[Source data]

++++++

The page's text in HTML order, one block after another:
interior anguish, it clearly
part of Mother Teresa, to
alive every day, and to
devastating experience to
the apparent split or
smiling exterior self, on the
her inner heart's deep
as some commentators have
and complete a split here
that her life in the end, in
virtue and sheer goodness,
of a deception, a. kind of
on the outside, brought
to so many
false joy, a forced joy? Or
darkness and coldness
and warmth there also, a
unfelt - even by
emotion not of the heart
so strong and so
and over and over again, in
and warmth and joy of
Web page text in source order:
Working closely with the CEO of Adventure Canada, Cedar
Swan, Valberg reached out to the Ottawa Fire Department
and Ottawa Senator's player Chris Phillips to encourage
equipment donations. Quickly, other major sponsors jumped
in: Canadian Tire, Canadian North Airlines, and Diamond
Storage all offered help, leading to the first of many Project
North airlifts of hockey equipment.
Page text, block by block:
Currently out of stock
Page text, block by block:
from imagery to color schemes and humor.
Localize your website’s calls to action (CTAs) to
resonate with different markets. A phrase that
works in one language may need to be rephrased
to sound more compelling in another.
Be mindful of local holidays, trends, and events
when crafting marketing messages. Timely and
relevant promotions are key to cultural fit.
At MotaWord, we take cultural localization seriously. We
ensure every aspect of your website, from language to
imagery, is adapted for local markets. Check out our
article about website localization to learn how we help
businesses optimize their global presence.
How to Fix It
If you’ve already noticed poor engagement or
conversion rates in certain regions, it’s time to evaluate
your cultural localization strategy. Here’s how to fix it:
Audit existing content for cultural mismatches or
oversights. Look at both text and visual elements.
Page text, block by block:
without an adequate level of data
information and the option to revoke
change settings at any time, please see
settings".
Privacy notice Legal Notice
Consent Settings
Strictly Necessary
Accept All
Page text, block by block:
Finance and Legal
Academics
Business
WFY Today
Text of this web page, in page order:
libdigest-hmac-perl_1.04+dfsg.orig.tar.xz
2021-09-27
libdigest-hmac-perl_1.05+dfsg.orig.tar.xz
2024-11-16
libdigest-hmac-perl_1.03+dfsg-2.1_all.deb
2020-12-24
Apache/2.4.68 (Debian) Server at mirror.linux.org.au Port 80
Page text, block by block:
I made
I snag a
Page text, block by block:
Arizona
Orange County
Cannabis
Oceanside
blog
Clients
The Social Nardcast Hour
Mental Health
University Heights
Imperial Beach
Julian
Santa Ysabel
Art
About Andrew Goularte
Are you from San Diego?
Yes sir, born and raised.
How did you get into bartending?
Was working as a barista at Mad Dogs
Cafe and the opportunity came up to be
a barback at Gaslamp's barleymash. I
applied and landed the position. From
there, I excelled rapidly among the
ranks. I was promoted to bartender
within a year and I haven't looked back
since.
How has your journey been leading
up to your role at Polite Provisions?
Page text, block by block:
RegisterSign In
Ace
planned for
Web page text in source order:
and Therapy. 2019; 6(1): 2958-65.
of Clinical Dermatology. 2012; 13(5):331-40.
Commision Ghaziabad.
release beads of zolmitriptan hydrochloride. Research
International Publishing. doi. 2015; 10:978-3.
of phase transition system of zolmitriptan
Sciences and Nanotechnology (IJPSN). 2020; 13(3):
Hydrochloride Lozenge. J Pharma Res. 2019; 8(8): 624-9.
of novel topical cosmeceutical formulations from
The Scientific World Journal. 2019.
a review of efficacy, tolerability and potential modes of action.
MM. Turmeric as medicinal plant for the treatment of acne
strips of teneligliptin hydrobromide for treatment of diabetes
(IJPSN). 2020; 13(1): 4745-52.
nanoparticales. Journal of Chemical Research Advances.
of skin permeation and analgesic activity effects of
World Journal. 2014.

++++++

• _WORK INSTRUCTIONS_
Write down, word for word, the lines above from the one containing "equipment donations. Quickly, other" through the one containing "Text of this", both ends included.

• _SOLUTION TO THE PROBLEM_
equipment donations. Quickly, other major sponsors jumped
in: Canadian Tire, Canadian North Airlines, and Diamond
Storage all offered help, leading to the first of many Project
North airlifts of hockey equipment.
Page text, block by block:
Currently out of stock
Page text, block by block:
from imagery to color schemes and humor.
Localize your website’s calls to action (CTAs) to
resonate with different markets. A phrase that
works in one language may need to be rephrased
to sound more compelling in another.
Be mindful of local holidays, trends, and events
when crafting marketing messages. Timely and
relevant promotions are key to cultural fit.
At MotaWord, we take cultural localization seriously. We
ensure every aspect of your website, from language to
imagery, is adapted for local markets. Check out our
article about website localization to learn how we help
businesses optimize their global presence.
How to Fix It
If you’ve already noticed poor engagement or
conversion rates in certain regions, it’s time to evaluate
your cultural localization strategy. Here’s how to fix it:
Audit existing content for cultural mismatches or
oversights. Look at both text and visual elements.
Page text, block by block:
without an adequate level of data
information and the option to revoke
change settings at any time, please see
settings".
Privacy notice Legal Notice
Consent Settings
Strictly Necessary
Accept All
Page text, block by block:
Finance and Legal
Academics
Business
WFY Today
Text of this web page, in page order:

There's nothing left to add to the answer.